Hamzah is engaging dry-land communities in developing and spreading new technologies to improve agricultural productivity.
Read more
This description of Hamzah M.'s work was prepared when Hamzah M. was elected to the Ashoka Fellowship in 2002.

Introduction

Hamzah is engaging dry-land communities in developing and spreading new technologies to improve agricultural productivity.

The New Idea

Hamzah recognizes the need to put viable technologies into the able hands of people who have a stake in their success. He is raising agricultural productivity in Indonesia's driest lands through the combination of sustainable technologies, farmer cooperatives, and the development of new farm products and markets. A drip irrigation specialist and avid inventor, Hamzah is driven by a simple insight into the nature of the problems that face the rural people with whom he works: accessing maximum benefit from the resources already available is a more practical, more sustainable approach than pinning hopes on a large "project" like a dam. His life's work is a continual effort to strengthen agriculture through people's ownership and management of appropriate technology.
Hamzah's first success was his invention of a simple drip irrigation gadget and, subsequently, its transformation into a powerful development tool. He discovered that local materials, including clay and rice husks, could be processed into crude ceramic knobs that allow water to drip at a regulated pace. Called "emitters" in irrigation parlance, these instruments, when attached to discarded water bottles, can be fashioned into an effective drip irrigation system.

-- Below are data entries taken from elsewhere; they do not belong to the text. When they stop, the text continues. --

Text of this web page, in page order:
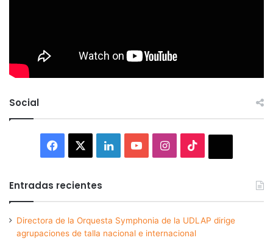
Social
Facebook LinkedInYouTubeInstagram
Entradas recientes
Directora de la Orquesta Symphonia de la UDLAP dirige
agrupaciones de talla nacional e internacional
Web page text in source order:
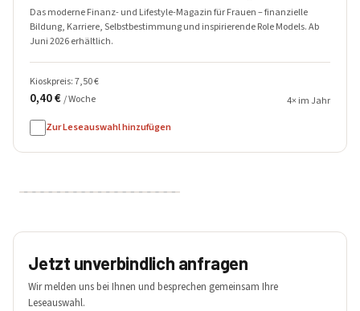
Das moderne Finanz- und Lifestyle-Magazin für Frauen – finanzielle
Bildung, Karriere, Selbstbestimmung und inspirierende Role Models. Ab
Juni 2026 erhältlich.
Kioskpreis: 7,50 €
0,40 €/ Woche 4× im Jahr
Zur Leseauswahl hinzufügen
Jetzt unverbindlich anfragen
Wir melden uns bei Ihnen und besprechen gemeinsam Ihre
Leseauswahl.
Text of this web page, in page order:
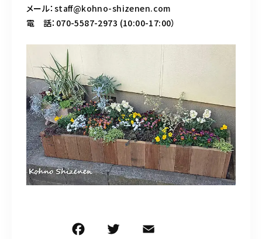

The result is a locally produced irrigation system that can be manufactured and sold at one-tenth of the cost of comparable systems.
But Hamzah understood that simply producing and selling a technology–no matter how "appropriate" or inexpensive it might be–would not have the lasting impact, or the geographical reach, required to help people work their way out of poverty. He needed–simultaneously–to develop this product, a primary market of its users, and a secondary market for new farm produce. Crucial to his idea is increasing the scale of social benefit so that dry-land farmers, in addition to earning more cash in the present, can over the long term recover the productive capacity of their land.
Having spent a number of years developing the drip irrigation system, Hamzah is now marketing it, spreading its impact, and using its success to establish a movement to support other technical and social programs for dry areas. With the proven success of the emitter, Hamzah has also begun to develop other technologies for dry-land communities. He plans to create a center to test and perfect these ideas and train citizens to help in the production and distribution of this system. Hamzah's idea is replicable in arid communities throughout Indonesia and beyond.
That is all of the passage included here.